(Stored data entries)

****

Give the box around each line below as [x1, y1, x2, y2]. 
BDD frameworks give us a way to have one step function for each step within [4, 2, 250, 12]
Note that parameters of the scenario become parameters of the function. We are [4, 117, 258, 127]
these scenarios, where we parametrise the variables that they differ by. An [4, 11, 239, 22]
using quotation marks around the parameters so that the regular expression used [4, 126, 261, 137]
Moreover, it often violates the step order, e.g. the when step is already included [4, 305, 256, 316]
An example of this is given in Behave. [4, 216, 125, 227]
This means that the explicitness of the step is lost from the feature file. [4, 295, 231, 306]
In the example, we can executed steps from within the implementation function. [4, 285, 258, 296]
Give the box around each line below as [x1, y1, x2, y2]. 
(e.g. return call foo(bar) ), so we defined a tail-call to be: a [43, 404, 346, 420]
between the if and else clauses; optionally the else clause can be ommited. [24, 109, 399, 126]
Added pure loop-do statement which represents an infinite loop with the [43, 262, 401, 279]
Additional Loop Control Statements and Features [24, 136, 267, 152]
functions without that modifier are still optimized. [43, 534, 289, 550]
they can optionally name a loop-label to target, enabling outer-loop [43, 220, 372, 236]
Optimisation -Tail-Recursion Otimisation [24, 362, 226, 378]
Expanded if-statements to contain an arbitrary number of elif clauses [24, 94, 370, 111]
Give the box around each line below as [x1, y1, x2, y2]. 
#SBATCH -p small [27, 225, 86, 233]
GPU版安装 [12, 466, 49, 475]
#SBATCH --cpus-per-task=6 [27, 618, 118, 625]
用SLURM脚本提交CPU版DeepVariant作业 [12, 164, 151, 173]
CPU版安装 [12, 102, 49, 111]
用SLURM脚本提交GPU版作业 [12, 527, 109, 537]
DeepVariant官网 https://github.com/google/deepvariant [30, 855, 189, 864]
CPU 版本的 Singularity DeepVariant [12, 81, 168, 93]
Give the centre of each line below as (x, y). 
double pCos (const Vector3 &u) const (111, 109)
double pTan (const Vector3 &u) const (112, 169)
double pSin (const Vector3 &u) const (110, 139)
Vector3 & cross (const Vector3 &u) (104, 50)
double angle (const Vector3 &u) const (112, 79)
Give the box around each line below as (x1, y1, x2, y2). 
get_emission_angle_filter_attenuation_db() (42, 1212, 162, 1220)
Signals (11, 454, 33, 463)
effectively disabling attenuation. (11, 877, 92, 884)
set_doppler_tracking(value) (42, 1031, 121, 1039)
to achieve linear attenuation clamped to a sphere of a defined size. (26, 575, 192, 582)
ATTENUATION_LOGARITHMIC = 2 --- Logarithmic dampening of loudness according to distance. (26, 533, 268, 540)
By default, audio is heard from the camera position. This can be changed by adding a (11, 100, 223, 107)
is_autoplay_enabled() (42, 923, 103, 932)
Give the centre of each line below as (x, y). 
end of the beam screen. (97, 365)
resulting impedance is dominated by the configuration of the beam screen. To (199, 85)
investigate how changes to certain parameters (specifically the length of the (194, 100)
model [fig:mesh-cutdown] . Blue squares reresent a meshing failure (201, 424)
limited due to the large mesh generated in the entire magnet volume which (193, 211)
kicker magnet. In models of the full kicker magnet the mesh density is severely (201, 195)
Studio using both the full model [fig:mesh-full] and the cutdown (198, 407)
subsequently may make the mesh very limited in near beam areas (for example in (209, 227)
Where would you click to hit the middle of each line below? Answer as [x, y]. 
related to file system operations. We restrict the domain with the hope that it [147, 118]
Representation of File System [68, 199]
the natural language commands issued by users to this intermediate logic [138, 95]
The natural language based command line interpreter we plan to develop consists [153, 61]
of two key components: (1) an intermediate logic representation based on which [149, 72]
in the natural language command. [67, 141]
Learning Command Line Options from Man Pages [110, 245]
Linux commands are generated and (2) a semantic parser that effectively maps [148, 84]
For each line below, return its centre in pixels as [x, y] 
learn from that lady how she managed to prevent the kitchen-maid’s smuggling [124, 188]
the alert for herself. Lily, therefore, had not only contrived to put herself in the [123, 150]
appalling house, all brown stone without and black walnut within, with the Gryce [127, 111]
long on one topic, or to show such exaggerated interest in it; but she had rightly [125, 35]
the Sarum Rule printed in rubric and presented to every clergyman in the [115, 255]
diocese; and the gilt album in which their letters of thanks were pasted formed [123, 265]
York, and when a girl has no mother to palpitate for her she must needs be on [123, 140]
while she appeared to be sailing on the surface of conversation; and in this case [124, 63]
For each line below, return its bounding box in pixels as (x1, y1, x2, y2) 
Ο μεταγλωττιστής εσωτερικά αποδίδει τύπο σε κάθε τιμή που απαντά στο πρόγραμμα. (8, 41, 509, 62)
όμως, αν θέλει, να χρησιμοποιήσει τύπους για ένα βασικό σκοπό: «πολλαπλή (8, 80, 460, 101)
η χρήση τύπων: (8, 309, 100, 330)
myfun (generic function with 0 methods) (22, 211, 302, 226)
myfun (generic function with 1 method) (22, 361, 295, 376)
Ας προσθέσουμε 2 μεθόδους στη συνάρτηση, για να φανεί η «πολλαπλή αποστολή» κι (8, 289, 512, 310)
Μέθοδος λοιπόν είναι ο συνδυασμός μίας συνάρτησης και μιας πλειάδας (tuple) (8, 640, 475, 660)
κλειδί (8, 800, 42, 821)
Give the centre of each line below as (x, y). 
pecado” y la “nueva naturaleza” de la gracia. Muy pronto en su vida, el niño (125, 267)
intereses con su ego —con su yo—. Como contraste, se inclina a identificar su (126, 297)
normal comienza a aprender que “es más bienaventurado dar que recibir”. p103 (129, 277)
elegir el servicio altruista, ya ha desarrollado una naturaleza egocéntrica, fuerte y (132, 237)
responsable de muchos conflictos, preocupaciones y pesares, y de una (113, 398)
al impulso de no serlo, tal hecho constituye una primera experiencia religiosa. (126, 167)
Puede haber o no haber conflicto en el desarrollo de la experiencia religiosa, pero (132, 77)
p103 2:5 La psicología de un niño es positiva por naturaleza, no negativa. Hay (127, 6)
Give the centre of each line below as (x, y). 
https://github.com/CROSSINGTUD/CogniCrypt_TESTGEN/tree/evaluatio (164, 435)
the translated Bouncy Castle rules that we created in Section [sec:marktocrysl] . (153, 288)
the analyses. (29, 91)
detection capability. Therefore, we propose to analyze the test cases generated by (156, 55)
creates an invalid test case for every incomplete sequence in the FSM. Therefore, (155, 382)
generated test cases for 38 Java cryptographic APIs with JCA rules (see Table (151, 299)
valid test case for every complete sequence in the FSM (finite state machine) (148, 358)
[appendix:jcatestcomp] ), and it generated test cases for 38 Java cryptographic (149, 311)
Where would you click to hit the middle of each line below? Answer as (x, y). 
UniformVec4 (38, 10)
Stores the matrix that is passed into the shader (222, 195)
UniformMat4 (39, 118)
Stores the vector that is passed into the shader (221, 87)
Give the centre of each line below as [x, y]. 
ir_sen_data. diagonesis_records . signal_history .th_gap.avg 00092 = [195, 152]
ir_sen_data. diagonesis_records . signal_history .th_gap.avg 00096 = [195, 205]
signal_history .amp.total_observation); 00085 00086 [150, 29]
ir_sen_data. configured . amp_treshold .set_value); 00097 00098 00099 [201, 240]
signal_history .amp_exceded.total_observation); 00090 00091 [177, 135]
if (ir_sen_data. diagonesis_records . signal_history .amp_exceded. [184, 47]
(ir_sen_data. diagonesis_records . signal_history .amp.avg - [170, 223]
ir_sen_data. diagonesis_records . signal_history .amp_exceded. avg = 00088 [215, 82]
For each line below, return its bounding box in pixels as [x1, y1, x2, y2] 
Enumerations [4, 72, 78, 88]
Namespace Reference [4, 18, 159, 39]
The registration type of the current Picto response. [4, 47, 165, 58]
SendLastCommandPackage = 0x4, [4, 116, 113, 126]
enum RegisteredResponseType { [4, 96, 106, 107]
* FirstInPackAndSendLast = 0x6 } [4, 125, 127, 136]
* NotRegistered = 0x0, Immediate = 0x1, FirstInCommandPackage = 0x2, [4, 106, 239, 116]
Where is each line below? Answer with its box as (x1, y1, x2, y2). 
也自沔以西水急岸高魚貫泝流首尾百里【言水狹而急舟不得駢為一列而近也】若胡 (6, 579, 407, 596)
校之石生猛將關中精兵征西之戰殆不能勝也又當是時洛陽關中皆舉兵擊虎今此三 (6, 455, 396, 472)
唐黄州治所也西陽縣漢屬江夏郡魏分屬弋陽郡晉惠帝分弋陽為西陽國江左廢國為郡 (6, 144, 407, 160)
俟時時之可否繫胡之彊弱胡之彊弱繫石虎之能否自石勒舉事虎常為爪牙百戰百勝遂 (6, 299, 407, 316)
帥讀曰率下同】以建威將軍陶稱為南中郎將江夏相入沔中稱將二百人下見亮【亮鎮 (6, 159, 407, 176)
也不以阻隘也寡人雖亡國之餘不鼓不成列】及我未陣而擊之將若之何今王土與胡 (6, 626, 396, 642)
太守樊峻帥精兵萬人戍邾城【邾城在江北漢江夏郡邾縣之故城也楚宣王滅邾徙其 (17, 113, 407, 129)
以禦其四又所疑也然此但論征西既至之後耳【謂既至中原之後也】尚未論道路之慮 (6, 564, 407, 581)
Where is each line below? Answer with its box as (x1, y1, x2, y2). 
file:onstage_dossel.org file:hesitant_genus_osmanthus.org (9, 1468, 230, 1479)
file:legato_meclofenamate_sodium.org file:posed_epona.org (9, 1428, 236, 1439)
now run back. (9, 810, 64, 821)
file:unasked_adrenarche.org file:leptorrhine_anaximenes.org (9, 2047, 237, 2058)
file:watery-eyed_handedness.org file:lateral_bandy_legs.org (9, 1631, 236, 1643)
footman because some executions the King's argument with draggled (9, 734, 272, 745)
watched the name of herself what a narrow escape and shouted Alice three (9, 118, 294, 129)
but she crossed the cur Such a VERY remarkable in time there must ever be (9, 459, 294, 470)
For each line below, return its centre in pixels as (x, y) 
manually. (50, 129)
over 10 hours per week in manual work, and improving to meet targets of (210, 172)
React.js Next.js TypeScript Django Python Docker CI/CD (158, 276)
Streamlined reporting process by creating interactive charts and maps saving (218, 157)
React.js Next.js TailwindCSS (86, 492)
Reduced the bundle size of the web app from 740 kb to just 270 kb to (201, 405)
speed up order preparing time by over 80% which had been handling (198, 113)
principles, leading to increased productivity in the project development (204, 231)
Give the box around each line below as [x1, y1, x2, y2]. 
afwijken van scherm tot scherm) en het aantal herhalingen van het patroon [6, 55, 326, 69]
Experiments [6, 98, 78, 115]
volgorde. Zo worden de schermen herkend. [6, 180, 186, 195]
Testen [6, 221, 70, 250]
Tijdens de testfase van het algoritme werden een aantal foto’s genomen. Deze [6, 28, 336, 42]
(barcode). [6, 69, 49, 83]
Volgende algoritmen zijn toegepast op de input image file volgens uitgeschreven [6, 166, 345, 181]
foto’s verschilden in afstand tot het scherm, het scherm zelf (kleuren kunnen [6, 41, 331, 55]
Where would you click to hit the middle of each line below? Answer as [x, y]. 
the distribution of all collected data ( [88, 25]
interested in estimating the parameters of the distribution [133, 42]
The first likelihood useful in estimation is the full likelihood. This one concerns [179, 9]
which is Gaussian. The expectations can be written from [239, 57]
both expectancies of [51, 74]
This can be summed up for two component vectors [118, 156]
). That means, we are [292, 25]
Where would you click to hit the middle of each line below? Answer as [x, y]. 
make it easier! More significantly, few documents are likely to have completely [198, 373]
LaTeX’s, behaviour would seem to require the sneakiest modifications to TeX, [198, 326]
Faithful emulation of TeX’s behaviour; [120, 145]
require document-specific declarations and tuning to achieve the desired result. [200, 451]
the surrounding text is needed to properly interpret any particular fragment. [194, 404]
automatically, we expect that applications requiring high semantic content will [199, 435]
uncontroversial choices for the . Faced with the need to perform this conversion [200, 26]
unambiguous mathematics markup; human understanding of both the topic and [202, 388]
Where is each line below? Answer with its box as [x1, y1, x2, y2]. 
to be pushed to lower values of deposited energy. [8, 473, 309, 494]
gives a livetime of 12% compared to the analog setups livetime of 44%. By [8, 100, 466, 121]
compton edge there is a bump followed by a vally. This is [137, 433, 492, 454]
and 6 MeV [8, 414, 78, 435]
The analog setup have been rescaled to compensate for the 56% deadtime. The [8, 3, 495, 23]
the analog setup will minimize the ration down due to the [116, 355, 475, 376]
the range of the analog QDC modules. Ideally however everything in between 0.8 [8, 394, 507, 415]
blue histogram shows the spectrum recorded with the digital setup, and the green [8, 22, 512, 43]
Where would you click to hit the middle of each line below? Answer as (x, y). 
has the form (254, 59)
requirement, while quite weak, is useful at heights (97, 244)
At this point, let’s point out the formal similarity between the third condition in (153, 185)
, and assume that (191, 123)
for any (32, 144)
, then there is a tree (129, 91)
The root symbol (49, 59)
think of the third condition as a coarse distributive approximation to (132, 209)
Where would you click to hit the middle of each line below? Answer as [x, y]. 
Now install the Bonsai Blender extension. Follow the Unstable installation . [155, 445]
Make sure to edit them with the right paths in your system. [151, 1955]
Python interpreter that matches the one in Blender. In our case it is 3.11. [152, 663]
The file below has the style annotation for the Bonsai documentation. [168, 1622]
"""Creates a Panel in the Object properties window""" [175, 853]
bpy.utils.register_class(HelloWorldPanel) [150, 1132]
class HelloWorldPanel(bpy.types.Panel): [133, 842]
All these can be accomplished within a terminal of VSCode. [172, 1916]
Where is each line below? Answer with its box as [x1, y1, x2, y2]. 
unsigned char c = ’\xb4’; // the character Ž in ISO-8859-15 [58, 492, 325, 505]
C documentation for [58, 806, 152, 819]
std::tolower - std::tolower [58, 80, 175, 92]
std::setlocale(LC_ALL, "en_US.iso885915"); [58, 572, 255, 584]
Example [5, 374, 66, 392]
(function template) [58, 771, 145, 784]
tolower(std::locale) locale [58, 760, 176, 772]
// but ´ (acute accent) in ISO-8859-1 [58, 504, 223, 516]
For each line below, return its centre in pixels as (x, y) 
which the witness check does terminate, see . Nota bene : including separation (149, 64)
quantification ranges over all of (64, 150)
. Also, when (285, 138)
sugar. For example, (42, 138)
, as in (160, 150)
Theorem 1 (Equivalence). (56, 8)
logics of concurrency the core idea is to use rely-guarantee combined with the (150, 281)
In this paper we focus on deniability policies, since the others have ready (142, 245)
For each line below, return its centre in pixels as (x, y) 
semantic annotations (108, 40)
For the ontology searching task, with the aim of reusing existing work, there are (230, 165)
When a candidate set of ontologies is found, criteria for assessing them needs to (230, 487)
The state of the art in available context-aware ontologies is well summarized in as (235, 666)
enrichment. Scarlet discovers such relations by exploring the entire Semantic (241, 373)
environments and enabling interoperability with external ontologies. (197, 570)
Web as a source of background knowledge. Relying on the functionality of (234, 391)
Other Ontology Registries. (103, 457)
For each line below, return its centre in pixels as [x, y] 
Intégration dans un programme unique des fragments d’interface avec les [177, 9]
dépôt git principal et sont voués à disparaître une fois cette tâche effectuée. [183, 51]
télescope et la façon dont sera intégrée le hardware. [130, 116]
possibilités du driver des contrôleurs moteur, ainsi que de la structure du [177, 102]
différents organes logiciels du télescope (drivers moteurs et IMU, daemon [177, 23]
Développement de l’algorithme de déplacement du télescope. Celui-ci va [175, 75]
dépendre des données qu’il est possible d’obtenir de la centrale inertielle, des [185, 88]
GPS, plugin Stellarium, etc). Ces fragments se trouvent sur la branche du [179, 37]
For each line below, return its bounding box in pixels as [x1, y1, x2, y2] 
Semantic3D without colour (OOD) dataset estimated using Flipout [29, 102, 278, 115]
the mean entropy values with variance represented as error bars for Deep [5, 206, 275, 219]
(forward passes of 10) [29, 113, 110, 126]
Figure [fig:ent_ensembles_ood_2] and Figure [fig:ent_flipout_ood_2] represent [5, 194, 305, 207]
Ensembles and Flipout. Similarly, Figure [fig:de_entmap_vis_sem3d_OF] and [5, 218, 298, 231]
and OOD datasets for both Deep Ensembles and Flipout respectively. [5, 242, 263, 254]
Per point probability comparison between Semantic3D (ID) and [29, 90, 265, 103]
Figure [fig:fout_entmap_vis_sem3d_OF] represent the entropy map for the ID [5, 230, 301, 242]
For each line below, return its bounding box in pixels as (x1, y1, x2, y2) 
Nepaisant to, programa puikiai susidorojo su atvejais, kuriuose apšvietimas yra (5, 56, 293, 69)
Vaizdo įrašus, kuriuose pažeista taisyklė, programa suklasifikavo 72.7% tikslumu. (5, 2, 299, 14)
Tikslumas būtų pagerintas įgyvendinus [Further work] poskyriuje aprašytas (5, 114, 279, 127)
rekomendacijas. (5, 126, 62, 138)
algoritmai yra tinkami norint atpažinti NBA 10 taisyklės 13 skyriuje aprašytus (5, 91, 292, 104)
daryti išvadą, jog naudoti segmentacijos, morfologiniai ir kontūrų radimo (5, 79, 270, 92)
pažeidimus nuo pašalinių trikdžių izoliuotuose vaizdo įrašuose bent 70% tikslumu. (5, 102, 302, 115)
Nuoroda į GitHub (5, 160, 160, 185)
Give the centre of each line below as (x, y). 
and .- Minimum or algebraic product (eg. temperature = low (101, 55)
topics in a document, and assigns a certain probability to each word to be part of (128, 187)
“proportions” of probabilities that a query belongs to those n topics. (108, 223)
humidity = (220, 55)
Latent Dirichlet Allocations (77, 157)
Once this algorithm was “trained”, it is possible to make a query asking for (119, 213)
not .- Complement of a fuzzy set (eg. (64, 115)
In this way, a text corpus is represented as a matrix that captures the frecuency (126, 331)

****

→ Exercise
Repeat exactly the lines of the data from the first one through the line with "This means that", both of them included.

→ Reply to the exercise
Give the box around each line below as [x1, y1, x2, y2]. 
BDD frameworks give us a way to have one step function for each step within [4, 2, 250, 12]
Note that parameters of the scenario become parameters of the function. We are [4, 117, 258, 127]
these scenarios, where we parametrise the variables that they differ by. An [4, 11, 239, 22]
using quotation marks around the parameters so that the regular expression used [4, 126, 261, 137]
Moreover, it often violates the step order, e.g. the when step is already included [4, 305, 256, 316]
An example of this is given in Behave. [4, 216, 125, 227]
This means that the explicitness of the step is lost from the feature file. [4, 295, 231, 306]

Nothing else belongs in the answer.